The solution to this problem is generics which is a feature that is available in Java 1.5. In Java 1.5, you would write:

List<Card> cards = new ArrayList<Card>();
Object obj = new Object();
cards.add(obj); // this would not compile in Java 1.5
cards.add(new Card());
Card c = cards.remove(0); // this would not require a cast in Java 1.5
This adds more compile-time type-checking, reducing programmer errors, and eliminates runtime casts, making Java run faster.

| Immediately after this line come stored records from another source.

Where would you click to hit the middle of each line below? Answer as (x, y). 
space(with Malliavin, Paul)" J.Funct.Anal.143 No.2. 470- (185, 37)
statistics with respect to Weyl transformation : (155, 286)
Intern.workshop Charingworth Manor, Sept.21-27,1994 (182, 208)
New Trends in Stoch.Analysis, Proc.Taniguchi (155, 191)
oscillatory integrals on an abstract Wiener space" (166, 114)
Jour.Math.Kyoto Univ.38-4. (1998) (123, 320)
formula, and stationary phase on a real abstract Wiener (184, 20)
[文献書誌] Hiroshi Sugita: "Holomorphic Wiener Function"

Unfortunately, Sun hasn't worked all the bugs out of Java 1.5 yet, so we have to write things like the following in the meantime:
private List/*<Card>*/ cards = new ArrayList();
This makes your code ready for Java 1.5 – all you have to do is remove the comments once you migrate your code from version 1.4 to 1.5. This also has the advantage of providing a succinct comment describing the contents of the data structure.

Also, as a general Java rule, refer to an object through its interface rather than by its class name whenever possible. This allows you to change the class that implements the interface at a later date. This is not as unlikely as it sounds. For example, you may start out by using a HashMap when you need a Map, but then you may need to replace it with a Hashtable if you are using an application where thread-safety is important.